Requirement -
In the data below, find the line containing "October 13, 2025 [68, 108]" and the line containing "místico y sobrenatural", then reproduce them and every line between, exactly. Omit pictures.

Input for this task -
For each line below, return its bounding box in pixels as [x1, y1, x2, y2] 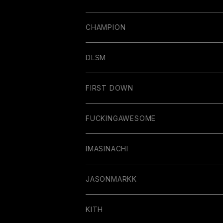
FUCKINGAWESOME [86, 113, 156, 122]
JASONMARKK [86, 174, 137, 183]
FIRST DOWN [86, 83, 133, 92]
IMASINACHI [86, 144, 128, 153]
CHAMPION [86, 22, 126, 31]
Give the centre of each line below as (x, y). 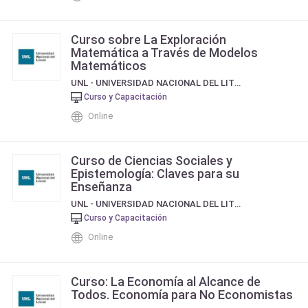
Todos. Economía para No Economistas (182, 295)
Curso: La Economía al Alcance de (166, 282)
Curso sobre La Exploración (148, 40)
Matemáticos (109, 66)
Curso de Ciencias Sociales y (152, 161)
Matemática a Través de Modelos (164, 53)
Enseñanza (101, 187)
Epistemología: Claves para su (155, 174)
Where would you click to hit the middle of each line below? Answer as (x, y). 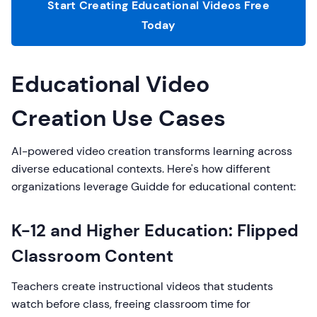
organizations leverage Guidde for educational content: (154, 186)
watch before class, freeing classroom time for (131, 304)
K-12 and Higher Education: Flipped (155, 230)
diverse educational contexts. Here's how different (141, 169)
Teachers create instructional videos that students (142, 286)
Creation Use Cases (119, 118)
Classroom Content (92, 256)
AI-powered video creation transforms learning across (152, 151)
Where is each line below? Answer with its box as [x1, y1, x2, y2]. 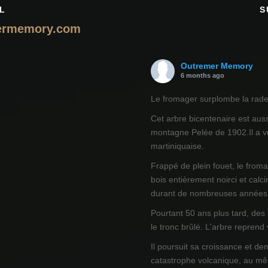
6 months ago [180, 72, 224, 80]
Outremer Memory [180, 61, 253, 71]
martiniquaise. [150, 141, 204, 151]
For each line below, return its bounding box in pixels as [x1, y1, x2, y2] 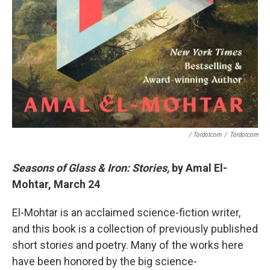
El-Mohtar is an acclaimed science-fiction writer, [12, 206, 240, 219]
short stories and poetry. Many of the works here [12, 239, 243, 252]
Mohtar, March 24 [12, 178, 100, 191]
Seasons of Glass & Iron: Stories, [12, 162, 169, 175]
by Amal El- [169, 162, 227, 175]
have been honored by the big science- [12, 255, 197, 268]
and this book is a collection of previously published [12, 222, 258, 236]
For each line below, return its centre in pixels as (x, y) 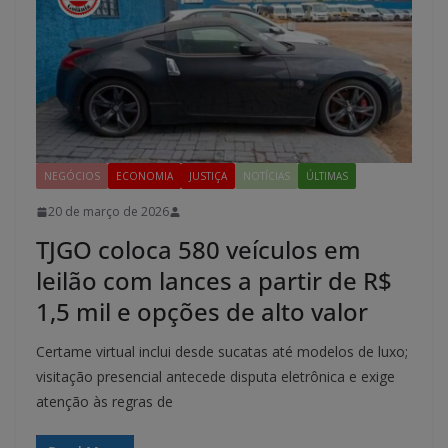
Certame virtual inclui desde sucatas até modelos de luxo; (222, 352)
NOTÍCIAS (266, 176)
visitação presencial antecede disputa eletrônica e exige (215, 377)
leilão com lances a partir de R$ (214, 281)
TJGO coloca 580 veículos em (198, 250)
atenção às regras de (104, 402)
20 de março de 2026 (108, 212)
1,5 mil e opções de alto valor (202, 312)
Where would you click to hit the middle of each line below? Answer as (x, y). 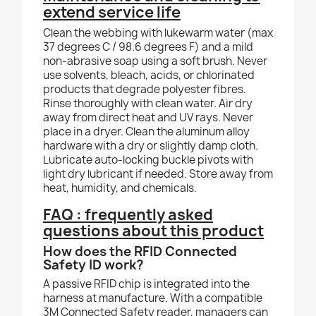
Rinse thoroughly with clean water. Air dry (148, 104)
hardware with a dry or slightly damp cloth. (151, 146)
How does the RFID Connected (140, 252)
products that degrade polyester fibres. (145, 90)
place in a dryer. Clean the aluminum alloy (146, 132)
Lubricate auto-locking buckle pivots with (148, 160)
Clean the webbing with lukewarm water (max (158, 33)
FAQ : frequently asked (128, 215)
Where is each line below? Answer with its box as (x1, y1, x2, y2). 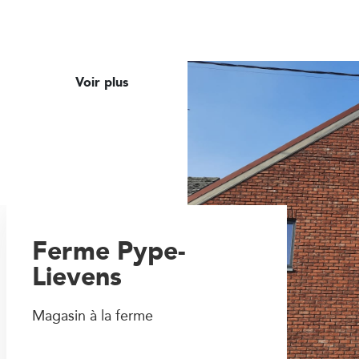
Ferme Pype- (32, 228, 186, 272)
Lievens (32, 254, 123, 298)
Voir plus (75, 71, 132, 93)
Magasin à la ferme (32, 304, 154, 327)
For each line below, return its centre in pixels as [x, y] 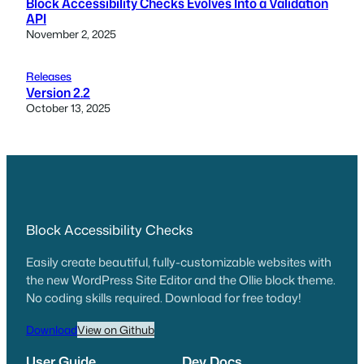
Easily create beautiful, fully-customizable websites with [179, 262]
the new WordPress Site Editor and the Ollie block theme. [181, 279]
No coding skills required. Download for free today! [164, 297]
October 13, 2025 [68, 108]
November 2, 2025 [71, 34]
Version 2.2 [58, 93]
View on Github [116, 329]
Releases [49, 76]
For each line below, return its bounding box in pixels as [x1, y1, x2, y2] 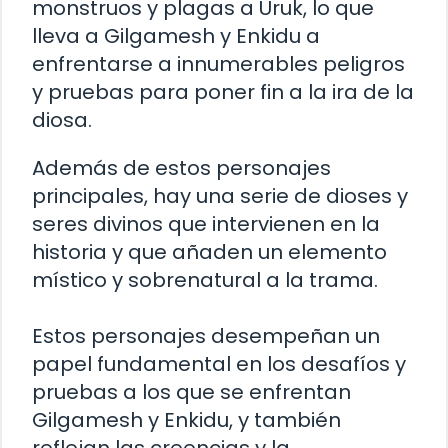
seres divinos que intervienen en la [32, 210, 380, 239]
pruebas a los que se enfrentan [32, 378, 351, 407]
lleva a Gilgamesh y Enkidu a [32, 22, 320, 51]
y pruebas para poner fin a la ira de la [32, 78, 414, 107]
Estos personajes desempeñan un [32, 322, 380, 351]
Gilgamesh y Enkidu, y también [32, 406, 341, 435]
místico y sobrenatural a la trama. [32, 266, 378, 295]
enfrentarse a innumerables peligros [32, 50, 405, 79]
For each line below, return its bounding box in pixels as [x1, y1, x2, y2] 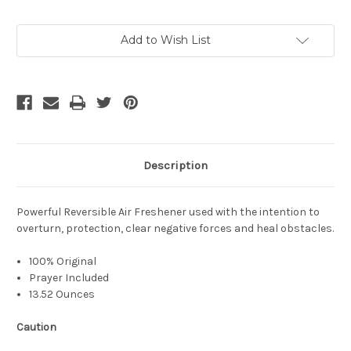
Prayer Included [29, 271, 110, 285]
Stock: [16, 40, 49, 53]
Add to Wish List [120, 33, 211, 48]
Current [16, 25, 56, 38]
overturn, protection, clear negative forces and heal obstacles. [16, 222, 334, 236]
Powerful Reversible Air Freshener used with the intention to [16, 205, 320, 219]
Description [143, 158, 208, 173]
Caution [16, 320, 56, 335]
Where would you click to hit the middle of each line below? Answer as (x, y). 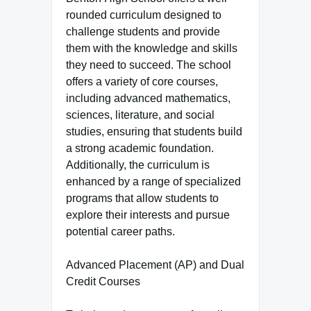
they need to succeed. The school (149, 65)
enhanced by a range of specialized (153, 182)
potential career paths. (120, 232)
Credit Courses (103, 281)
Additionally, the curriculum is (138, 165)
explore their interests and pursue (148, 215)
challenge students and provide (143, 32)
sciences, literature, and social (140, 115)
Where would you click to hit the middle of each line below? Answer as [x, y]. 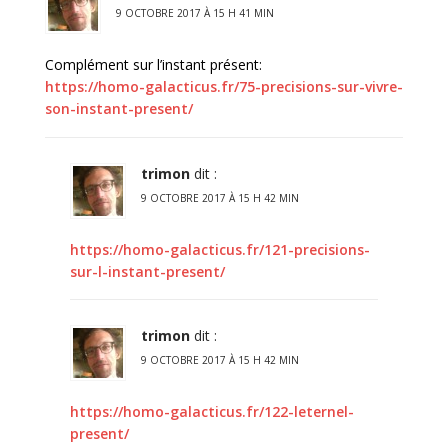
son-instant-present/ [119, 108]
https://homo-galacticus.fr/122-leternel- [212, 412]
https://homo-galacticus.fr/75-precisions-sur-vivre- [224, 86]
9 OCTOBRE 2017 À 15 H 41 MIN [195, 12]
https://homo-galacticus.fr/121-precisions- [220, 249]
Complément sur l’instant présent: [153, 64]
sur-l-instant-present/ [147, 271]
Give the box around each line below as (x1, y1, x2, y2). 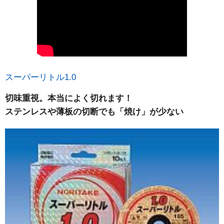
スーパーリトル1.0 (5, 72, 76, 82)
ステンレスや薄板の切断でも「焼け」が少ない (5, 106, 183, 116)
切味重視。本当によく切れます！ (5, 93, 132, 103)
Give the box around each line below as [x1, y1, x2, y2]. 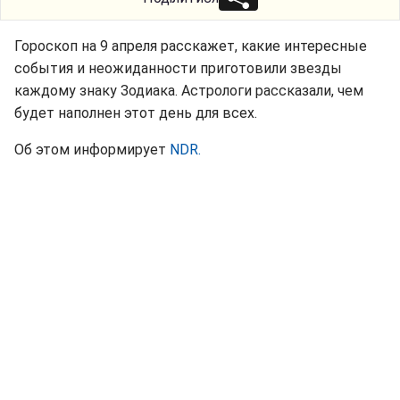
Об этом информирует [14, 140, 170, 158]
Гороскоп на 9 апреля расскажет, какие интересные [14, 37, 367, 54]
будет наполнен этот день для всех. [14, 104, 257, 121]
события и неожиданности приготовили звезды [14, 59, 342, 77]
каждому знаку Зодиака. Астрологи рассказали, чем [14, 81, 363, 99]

Reply -
October 13, 2025 [68, 108]
November 2, 2025 [71, 34]
Version 2.2 [58, 93]
View on Github [116, 329]
Releases [49, 76]
For each line below, return its bounding box in pixels as [x1, y1, x2, y2] 
seres divinos que intervienen en la [32, 210, 380, 239]
pruebas a los que se enfrentan [32, 378, 351, 407]
lleva a Gilgamesh y Enkidu a [32, 22, 320, 51]
y pruebas para poner fin a la ira de la [32, 78, 414, 107]
Estos personajes desempeñan un [32, 322, 380, 351]
Gilgamesh y Enkidu, y también [32, 406, 341, 435]
místico y sobrenatural a la trama. [32, 266, 378, 295]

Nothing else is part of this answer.